DATA EXTRACTS:
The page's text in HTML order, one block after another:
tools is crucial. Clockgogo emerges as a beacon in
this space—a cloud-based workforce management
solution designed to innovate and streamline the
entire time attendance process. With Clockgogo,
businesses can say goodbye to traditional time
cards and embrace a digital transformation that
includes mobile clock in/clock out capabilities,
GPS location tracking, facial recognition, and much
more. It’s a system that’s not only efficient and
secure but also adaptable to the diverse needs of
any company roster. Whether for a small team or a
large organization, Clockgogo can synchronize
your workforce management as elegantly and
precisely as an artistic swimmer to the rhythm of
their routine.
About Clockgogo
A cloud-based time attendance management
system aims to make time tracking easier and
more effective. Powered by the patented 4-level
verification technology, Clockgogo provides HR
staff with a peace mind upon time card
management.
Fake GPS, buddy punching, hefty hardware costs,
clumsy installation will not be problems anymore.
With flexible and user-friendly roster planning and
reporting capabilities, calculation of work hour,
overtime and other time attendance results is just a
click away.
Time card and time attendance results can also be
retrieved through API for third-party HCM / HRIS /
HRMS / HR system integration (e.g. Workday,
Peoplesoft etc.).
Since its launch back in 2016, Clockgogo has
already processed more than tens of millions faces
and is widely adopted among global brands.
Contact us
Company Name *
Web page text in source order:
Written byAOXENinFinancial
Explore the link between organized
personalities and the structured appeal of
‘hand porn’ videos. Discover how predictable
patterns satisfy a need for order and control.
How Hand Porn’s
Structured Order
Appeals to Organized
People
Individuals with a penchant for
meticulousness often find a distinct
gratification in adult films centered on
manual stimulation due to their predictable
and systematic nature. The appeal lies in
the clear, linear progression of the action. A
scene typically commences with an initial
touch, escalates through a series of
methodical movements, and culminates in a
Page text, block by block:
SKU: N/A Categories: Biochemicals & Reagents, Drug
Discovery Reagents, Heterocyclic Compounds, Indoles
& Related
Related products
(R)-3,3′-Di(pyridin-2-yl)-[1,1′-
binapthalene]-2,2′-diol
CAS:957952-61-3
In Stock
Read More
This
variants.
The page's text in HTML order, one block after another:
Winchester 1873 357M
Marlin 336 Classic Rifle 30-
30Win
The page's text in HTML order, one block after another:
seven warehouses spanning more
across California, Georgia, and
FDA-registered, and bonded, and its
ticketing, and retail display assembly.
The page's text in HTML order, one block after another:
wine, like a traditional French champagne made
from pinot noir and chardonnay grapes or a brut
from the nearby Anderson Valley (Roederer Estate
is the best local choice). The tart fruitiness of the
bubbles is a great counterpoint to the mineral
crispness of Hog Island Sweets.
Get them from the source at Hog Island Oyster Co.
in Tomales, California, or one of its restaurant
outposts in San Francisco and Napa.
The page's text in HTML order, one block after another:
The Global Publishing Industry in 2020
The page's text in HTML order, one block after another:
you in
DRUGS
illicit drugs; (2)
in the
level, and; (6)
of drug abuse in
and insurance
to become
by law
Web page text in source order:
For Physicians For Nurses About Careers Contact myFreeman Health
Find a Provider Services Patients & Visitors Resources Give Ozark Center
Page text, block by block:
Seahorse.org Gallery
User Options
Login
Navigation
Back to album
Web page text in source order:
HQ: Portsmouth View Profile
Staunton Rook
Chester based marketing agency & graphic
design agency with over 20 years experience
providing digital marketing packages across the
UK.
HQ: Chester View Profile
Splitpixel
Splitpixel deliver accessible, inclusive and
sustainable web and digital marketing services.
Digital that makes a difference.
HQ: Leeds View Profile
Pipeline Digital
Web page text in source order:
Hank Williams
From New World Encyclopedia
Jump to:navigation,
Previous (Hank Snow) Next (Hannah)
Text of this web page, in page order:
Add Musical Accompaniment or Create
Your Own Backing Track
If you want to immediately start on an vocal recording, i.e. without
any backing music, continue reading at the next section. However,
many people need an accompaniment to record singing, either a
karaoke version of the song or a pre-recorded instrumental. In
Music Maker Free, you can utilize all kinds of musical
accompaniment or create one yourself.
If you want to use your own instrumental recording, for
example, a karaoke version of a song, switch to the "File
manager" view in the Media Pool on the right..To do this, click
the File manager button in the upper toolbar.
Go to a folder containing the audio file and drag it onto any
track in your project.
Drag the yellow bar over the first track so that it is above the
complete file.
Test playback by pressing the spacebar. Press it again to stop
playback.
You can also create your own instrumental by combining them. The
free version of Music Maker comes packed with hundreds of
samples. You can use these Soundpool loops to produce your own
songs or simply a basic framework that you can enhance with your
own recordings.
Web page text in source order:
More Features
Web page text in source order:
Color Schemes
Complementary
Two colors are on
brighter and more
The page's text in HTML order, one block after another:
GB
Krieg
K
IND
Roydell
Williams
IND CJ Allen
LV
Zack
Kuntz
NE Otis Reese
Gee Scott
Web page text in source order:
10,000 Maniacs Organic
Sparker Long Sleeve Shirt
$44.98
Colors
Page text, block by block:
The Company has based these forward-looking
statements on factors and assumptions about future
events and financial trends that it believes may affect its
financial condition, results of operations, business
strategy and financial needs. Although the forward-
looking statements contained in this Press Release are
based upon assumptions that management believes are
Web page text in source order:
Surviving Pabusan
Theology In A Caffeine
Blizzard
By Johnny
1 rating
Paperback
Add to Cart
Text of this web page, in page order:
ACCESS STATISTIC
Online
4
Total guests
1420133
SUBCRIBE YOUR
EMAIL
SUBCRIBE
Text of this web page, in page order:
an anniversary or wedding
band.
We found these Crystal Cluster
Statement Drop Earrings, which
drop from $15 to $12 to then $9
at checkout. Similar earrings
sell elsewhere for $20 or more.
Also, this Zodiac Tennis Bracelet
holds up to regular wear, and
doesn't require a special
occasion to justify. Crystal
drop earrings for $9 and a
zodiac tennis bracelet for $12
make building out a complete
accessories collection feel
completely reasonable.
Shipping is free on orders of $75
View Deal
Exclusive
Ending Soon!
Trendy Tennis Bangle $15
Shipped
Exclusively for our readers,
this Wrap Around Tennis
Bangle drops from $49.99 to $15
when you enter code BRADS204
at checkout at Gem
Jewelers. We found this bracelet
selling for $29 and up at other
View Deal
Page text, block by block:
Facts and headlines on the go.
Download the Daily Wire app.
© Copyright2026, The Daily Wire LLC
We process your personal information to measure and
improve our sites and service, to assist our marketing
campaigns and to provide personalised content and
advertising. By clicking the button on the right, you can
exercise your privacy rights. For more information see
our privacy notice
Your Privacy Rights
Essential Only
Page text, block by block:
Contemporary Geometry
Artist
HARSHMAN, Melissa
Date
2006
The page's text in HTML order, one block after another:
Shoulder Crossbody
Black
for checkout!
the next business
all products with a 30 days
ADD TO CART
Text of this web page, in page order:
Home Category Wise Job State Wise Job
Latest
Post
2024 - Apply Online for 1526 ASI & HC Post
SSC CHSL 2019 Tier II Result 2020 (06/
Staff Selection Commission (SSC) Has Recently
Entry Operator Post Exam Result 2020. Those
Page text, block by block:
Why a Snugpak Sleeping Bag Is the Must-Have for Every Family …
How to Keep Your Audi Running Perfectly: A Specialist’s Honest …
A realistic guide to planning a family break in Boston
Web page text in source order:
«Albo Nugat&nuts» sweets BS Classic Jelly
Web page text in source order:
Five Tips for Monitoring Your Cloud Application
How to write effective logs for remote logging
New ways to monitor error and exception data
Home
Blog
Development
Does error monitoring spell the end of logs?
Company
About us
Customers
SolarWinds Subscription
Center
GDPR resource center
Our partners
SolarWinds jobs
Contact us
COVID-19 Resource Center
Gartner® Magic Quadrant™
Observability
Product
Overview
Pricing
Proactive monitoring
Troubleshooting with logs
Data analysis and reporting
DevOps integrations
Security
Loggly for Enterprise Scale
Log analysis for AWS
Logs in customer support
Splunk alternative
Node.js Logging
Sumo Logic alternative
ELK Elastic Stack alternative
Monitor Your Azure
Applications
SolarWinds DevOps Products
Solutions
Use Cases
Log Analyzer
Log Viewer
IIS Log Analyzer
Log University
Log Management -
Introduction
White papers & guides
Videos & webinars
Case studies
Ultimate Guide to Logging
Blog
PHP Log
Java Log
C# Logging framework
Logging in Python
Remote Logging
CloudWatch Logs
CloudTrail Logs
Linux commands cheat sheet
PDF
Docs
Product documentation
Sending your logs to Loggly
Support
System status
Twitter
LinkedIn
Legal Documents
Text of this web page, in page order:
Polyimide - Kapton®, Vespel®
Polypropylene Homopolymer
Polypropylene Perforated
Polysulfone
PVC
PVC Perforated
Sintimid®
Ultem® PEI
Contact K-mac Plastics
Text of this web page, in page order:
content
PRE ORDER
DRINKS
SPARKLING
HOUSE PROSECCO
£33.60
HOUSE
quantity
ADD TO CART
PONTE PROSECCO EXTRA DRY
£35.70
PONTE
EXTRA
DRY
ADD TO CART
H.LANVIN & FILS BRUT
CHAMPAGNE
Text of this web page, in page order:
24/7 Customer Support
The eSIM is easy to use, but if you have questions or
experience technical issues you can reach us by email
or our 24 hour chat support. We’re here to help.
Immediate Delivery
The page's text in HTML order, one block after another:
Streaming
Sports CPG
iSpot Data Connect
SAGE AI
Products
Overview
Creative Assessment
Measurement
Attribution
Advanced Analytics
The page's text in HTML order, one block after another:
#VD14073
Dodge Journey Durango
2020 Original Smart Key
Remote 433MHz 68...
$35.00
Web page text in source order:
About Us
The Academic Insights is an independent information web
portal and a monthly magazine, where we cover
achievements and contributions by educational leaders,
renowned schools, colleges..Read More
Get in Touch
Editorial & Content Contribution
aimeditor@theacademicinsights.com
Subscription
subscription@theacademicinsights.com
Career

EXERCISE: Retype exactly the span of lines from the one with "level, and; (6)" through the one with "any backing music, continue"; include both ends and omit the rest of the material.

OUTPUT OF THE EXERCISE:
level, and; (6)
of drug abuse in
and insurance
to become
by law
Web page text in source order:
For Physicians For Nurses About Careers Contact myFreeman Health
Find a Provider Services Patients & Visitors Resources Give Ozark Center
Page text, block by block:
Seahorse.org Gallery
User Options
Login
Navigation
Back to album
Web page text in source order:
HQ: Portsmouth View Profile
Staunton Rook
Chester based marketing agency & graphic
design agency with over 20 years experience
providing digital marketing packages across the
UK.
HQ: Chester View Profile
Splitpixel
Splitpixel deliver accessible, inclusive and
sustainable web and digital marketing services.
Digital that makes a difference.
HQ: Leeds View Profile
Pipeline Digital
Web page text in source order:
Hank Williams
From New World Encyclopedia
Jump to:navigation,
Previous (Hank Snow) Next (Hannah)
Text of this web page, in page order:
Add Musical Accompaniment or Create
Your Own Backing Track
If you want to immediately start on an vocal recording, i.e. without
any backing music, continue reading at the next section. However,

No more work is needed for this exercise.